Task directions:
Give back the full listing exactly, setting the pictures aside.
-=-=-=-=-
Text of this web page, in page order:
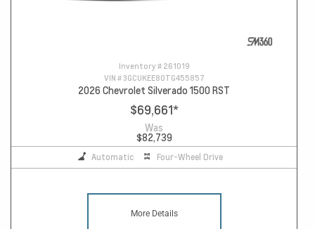
Inventory # 261019
VIN #3GCUKEE80TG455857
2026 Chevrolet Silverado 1500 RST
$69,661*
Was
$82,739
Automatic Four-Wheel Drive
More Details
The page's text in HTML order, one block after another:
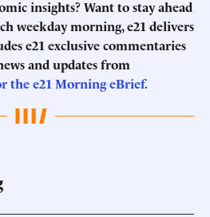
insights? Want to stay ahead
weekday morning, e21 delivers
e21 exclusive commentaries
and updates from
the e21 Morning eBrief.
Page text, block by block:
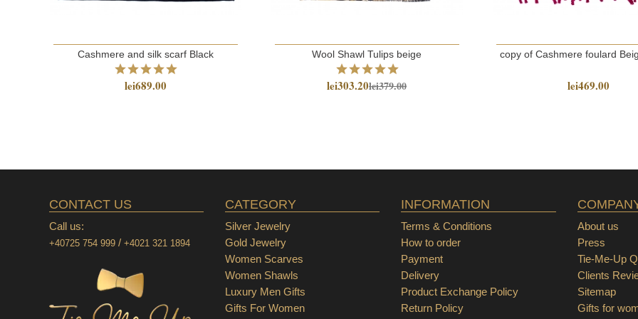
Cashmere and silk scarf Black
lei689.00
Wool Shawl Tulips beige
lei303.20lei379.00
copy of Cashmere foulard
lei469.00
CONTACT US
Call us:
+40725 754 999/ +4021 321 1894
CATEGORY
Silver Jewelry
Gold Jewelry
Women Scarves
Women Shawls
Luxury Men Gifts
Gifts For Women
INFORMATION
Terms & Conditions
How to order
Delivery
Payment
Return Policy
Product Exchange Policy
About us
Press
Tie-Me-Up
Clients
Sitemap
Gifts for
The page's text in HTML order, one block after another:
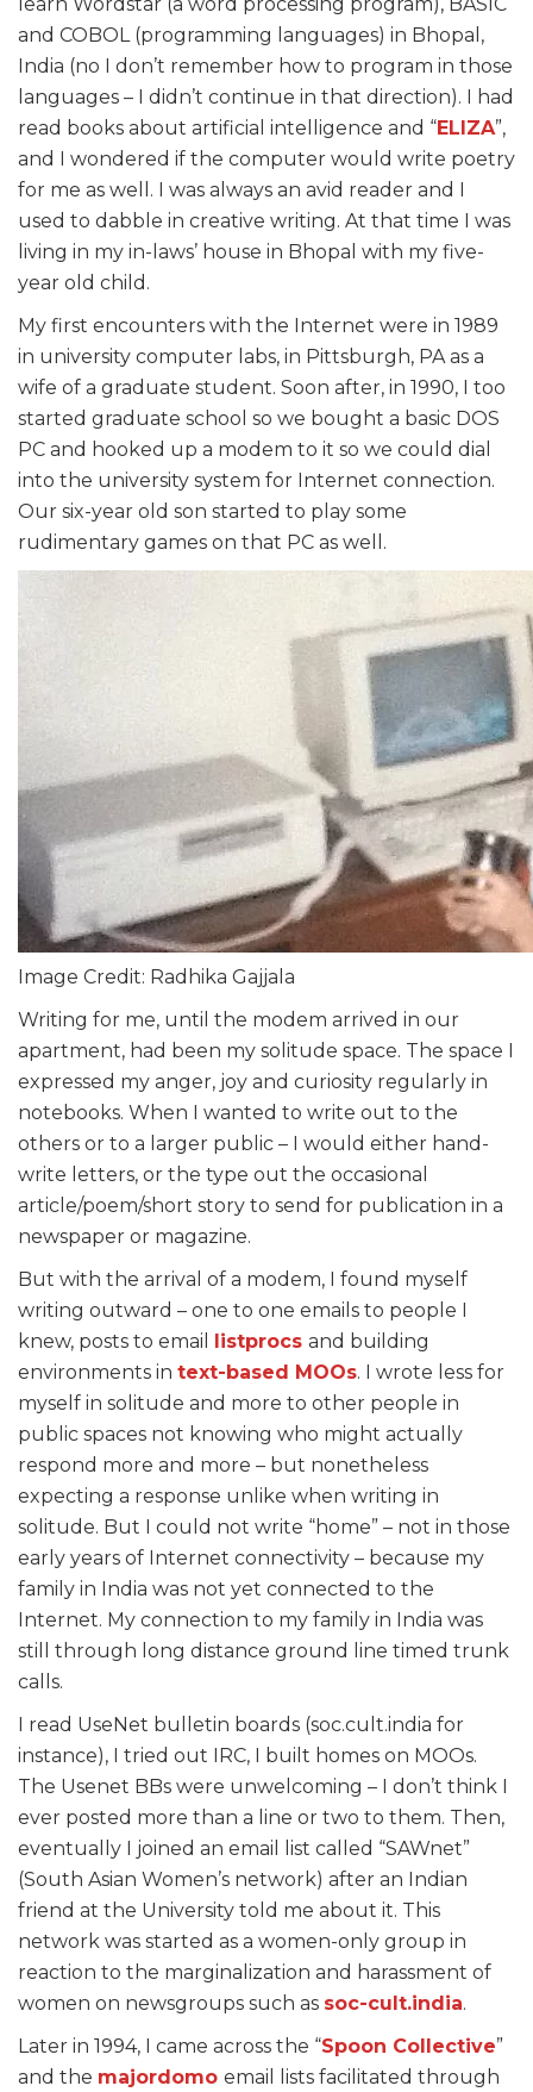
-=-=-=-=-
Result for this exercise:
Text of this web page, in page order:
Inventory # 261019
VIN #3GCUKEE80TG455857
2026 Chevrolet Silverado 1500 RST
$69,661*
Was
$82,739
Automatic Four-Wheel Drive
More Details
The page's text in HTML order, one block after another:
insights? Want to stay ahead
weekday morning, e21 delivers
e21 exclusive commentaries
and updates from
the e21 Morning eBrief.
Page text, block by block:
Cashmere and silk scarf Black
lei689.00
Wool Shawl Tulips beige
lei303.20lei379.00
copy of Cashmere foulard
lei469.00
CONTACT US
Call us:
+40725 754 999/ +4021 321 1894
CATEGORY
Silver Jewelry
Gold Jewelry
Women Scarves
Women Shawls
Luxury Men Gifts
Gifts For Women
INFORMATION
Terms & Conditions
How to order
Delivery
Payment
Return Policy
Product Exchange Policy
About us
Press
Tie-Me-Up
Clients
Sitemap
Gifts for
The page's text in HTML order, one block after another:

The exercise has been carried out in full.